I thought of this today when Drudge linked to the Australian reporter, John Martinkus, who was freed after being Googled by his kidnappers. Curious to see what they found, I googled Martinkus myself and discovered that he is a darling of the anti-war left. One review of his book, Travels in American Iraq, is titled "A People Unbowed." If this review is accurate, Martinkus would seem to basically support the Michael Moore position that “The Iraqis who have risen up against the occupation are not ‘insurgents’ or ‘terrorists’ or ‘The Enemy.’ They are the REVOLUTION, the Minutemen, and their numbers will grow—and they will win.”
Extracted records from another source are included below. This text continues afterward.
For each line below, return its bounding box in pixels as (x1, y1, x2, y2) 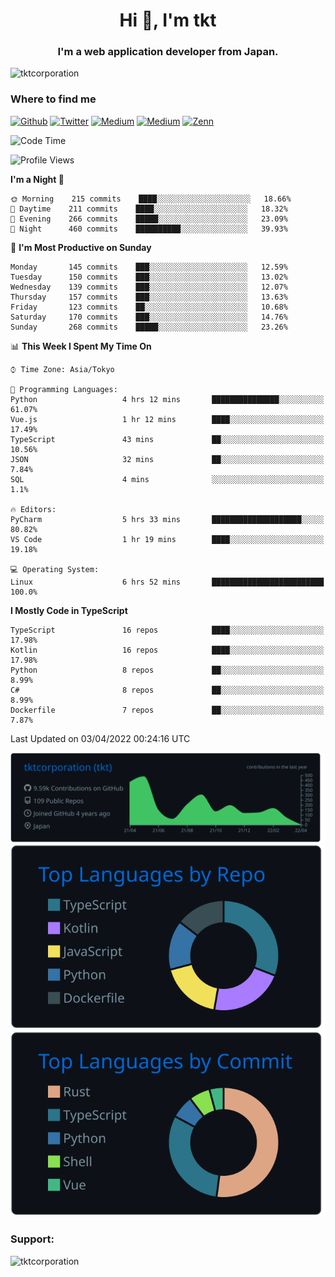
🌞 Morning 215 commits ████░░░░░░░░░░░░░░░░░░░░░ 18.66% (10, 194, 292, 204)
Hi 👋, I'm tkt (119, 9, 217, 32)
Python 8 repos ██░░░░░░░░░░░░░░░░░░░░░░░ (10, 665, 325, 675)
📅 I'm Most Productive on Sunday (10, 241, 152, 253)
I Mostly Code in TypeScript (10, 604, 128, 616)
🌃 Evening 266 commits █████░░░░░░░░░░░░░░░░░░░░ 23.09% (10, 214, 288, 224)
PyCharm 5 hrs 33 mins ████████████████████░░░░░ (10, 514, 325, 524)
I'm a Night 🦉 (10, 173, 65, 185)
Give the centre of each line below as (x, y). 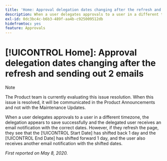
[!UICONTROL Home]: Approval (71, 53)
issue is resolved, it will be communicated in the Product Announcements (80, 103)
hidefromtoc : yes (23, 24)
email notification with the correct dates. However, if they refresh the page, (82, 128)
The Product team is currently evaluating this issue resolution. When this (80, 97)
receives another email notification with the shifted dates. (64, 144)
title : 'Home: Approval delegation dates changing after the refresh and (83, 10)
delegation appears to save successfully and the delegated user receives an (83, 122)
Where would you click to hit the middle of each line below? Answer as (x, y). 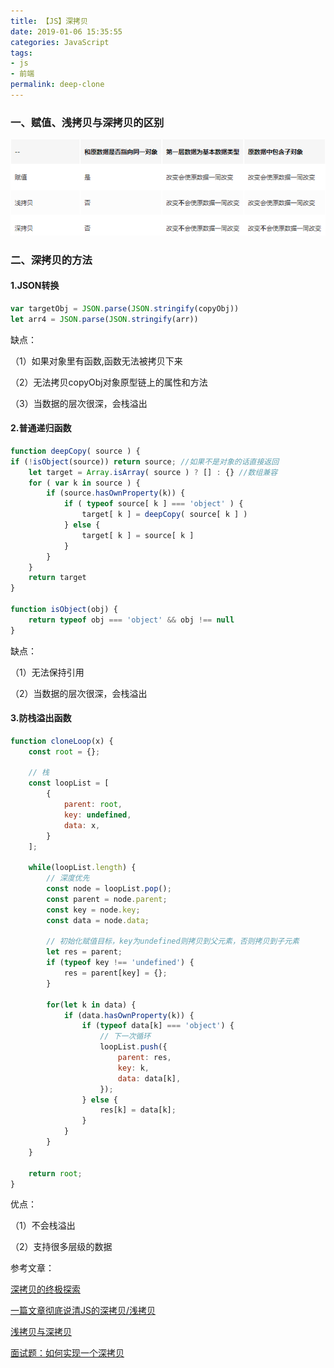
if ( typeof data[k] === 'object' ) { (158, 1026)
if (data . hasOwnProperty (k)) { (129, 1015)
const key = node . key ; (93, 910)
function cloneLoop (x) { (62, 741)
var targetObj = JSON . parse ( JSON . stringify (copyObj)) (125, 308)
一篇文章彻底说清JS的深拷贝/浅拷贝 (83, 1311)
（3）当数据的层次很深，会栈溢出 (79, 403)
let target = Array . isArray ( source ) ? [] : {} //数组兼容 (153, 472)
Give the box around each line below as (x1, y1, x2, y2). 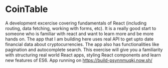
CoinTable (5, 3, 48, 15)
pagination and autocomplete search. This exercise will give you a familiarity (5, 46, 163, 52)
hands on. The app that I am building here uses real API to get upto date (5, 36, 154, 42)
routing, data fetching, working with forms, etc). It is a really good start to (5, 25, 156, 31)
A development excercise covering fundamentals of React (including (5, 20, 147, 26)
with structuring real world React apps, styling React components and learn (5, 51, 161, 58)
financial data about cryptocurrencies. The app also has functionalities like (5, 41, 159, 47)
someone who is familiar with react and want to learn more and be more (5, 30, 154, 36)
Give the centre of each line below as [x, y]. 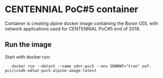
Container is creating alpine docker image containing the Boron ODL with [82, 23]
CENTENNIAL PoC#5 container [72, 9]
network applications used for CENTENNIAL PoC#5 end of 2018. [73, 28]
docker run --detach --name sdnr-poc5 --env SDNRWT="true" [76, 66]
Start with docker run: [28, 57]
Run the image [28, 45]
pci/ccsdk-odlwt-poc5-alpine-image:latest [51, 70]
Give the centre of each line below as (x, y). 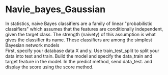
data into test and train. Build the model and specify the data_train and (79, 56)
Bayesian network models (32, 45)
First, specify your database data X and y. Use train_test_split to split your (82, 51)
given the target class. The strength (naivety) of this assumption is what (81, 34)
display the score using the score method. (49, 67)
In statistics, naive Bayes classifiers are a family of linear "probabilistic (79, 23)
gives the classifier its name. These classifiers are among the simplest (79, 40)
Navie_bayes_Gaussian (55, 9)
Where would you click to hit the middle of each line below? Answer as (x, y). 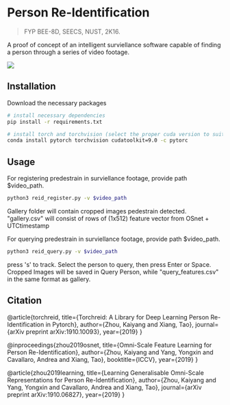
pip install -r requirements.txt (55, 122)
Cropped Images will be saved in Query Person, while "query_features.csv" (113, 272)
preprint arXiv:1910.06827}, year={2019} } (66, 394)
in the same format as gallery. (49, 279)
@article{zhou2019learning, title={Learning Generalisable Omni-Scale (105, 373)
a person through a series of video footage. (68, 52)
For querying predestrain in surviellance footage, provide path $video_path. (114, 239)
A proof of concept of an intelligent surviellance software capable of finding (114, 44)
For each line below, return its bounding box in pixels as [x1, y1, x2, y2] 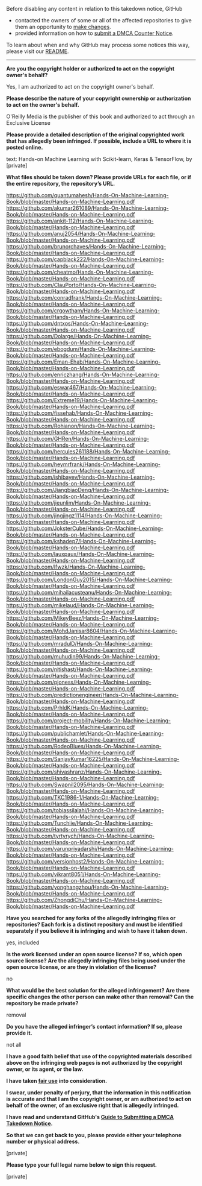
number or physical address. [6, 1138, 80, 1145]
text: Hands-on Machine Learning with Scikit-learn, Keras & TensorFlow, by [6, 156, 192, 162]
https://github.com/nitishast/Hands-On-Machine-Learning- [6, 666, 153, 673]
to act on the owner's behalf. [6, 101, 79, 108]
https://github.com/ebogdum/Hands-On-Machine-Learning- [6, 345, 156, 352]
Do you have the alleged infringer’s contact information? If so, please [6, 1023, 183, 1030]
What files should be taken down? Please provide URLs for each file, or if [6, 174, 191, 180]
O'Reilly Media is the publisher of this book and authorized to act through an [6, 113, 195, 120]
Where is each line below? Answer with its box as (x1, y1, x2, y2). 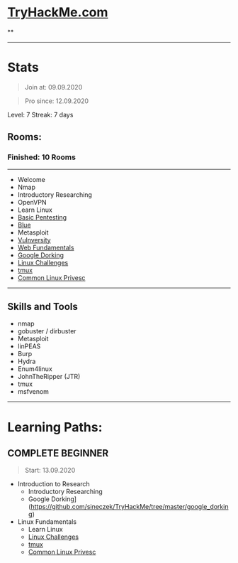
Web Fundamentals (17, 243, 74, 252)
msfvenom (17, 387, 50, 396)
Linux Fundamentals (17, 518, 76, 526)
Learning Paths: (7, 419, 103, 435)
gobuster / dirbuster (17, 327, 76, 336)
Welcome (17, 175, 46, 183)
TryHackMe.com (7, 4, 108, 21)
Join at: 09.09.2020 (24, 82, 83, 91)
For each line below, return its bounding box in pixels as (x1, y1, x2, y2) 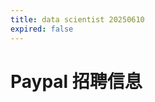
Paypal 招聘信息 (10, 70, 143, 93)
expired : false (10, 24, 74, 34)
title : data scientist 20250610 (10, 14, 145, 25)
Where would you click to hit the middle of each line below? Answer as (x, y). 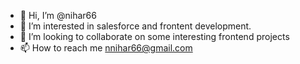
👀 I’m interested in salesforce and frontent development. (135, 26)
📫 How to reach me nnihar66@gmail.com (106, 48)
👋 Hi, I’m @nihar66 (58, 15)
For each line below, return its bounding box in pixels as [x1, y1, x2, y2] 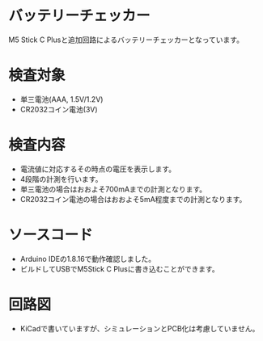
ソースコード [8, 226, 93, 244]
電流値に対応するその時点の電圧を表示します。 [19, 164, 176, 174]
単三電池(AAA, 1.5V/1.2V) [19, 94, 104, 104]
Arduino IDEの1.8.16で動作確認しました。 [19, 254, 156, 263]
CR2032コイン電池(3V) [19, 104, 99, 114]
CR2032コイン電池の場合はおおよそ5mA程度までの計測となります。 [19, 194, 247, 204]
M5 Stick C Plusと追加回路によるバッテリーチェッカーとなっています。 [8, 35, 244, 44]
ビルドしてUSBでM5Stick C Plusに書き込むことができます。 [19, 263, 220, 274]
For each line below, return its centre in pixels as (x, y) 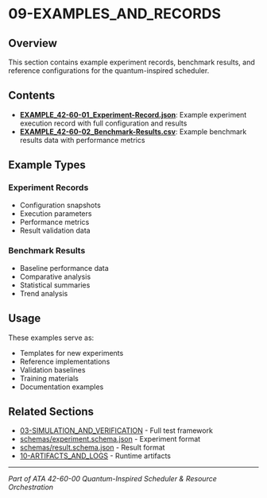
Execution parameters (56, 213)
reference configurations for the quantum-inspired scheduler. (109, 71)
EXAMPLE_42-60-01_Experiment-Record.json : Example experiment (133, 114)
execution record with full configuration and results (103, 123)
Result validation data (55, 230)
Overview (33, 43)
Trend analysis (44, 293)
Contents (32, 96)
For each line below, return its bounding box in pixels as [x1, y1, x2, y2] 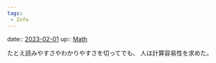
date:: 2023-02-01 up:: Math [7, 35, 88, 43]
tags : [7, 9, 23, 17]
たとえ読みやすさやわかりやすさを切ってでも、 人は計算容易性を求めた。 [7, 49, 213, 57]
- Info [10, 16, 29, 23]
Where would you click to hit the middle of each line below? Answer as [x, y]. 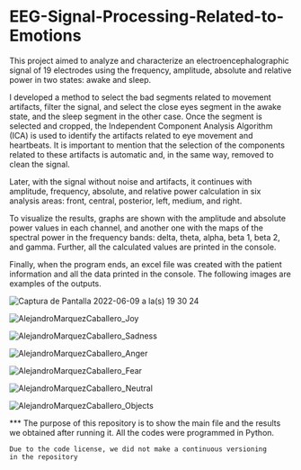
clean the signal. [40, 164]
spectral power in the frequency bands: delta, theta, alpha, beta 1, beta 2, [145, 237]
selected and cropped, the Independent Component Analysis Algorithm [141, 126]
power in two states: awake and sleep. [80, 79]
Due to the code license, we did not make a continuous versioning [138, 449]
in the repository [44, 456]
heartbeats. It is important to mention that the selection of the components [147, 145]
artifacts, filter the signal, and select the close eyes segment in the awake [145, 106]
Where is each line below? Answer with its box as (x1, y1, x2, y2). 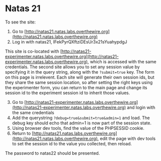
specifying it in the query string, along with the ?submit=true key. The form (5, 69, 155, 75)
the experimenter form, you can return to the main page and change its (5, 84, 147, 90)
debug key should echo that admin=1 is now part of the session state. (12, 120, 152, 126)
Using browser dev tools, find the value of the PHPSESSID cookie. (12, 125, 144, 131)
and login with (127, 104, 156, 110)
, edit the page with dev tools (97, 135, 156, 141)
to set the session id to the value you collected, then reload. (12, 141, 132, 146)
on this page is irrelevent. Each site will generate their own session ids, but (5, 74, 155, 80)
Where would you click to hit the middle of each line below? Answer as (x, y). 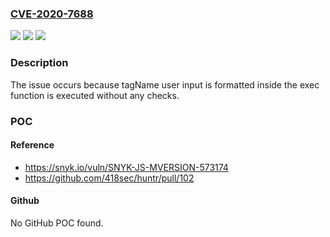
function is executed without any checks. (95, 95)
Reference (32, 145)
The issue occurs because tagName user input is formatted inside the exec (165, 84)
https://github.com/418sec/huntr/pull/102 (109, 178)
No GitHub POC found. (57, 223)
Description (39, 63)
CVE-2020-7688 (52, 14)
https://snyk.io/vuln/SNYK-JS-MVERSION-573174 (126, 167)
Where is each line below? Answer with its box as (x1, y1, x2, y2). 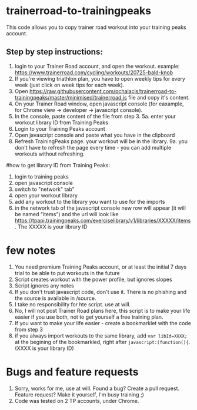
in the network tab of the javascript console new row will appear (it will (14, 204, 186, 211)
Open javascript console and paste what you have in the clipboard (14, 131, 175, 138)
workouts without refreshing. (14, 150, 85, 157)
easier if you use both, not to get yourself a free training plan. (14, 313, 163, 320)
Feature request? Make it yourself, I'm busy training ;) (14, 391, 144, 398)
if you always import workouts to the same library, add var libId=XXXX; (14, 332, 188, 339)
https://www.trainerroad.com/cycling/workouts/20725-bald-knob (14, 69, 173, 76)
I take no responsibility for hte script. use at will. (14, 300, 131, 307)
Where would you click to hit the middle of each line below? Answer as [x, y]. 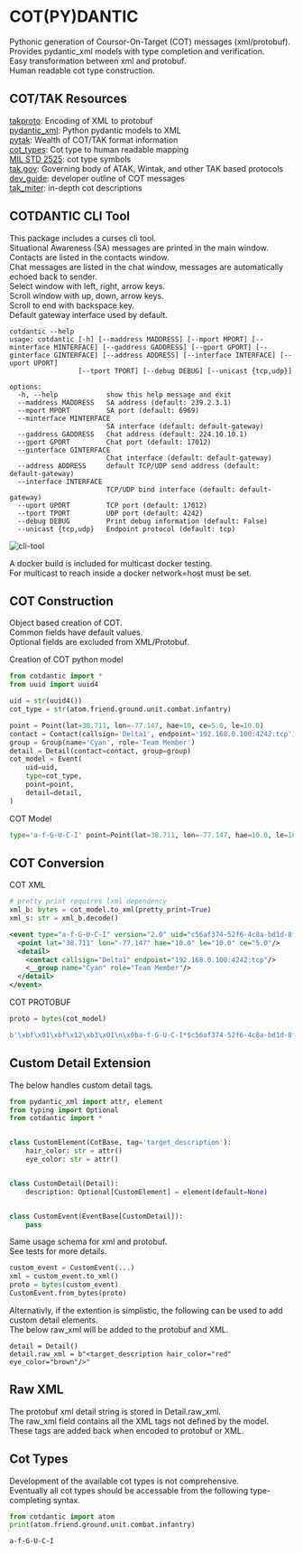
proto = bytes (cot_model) [58, 1019]
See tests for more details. [58, 1251]
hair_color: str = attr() [74, 1151]
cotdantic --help [42, 332]
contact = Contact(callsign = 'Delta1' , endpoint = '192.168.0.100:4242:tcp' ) [153, 734]
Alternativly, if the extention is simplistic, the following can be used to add [146, 1310]
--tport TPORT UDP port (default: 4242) [110, 513]
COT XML [28, 885]
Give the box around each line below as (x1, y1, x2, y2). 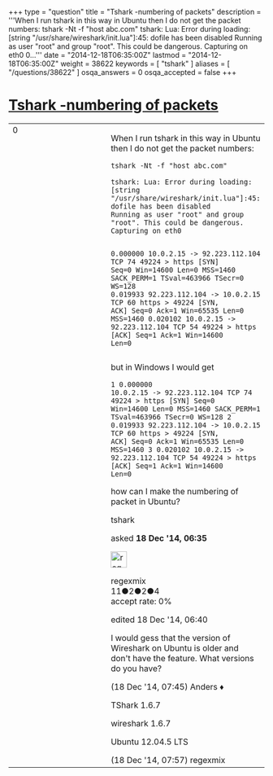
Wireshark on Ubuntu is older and (110, 642, 240, 654)
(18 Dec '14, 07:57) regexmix (110, 754, 226, 765)
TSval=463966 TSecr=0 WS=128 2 (110, 412, 232, 422)
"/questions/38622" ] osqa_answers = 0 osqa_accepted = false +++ (8, 68, 237, 77)
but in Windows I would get (110, 362, 214, 373)
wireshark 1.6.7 (110, 717, 171, 729)
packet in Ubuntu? (110, 496, 180, 507)
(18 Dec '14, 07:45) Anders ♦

Whether this interpretation of Martinkus' writings is warranted I cannot say. The question here is whether a reporter who Googled-out to be an optimist about the liberation of Iraq would have been freed, and whether reporters in Iraq are making this calculation. Anyone who is reporting from Iraq today is brave, but most of our reporters are on the left to begin with. Being intimidated into saying what they are prone to say anyway would probably not leave them too conscience stricken.
The enemy knows the importance of the press and would certainly like to co-opt them. Interdicting press intimidation by tracking down the kidnap rings should be a high priority for our intelligence operations. It is tempting to say that the press are all on the side of the enemy anyway, so why bother, but if press intimidation goes unchecked, the bias of the media will become a self-fulfilling prophecy.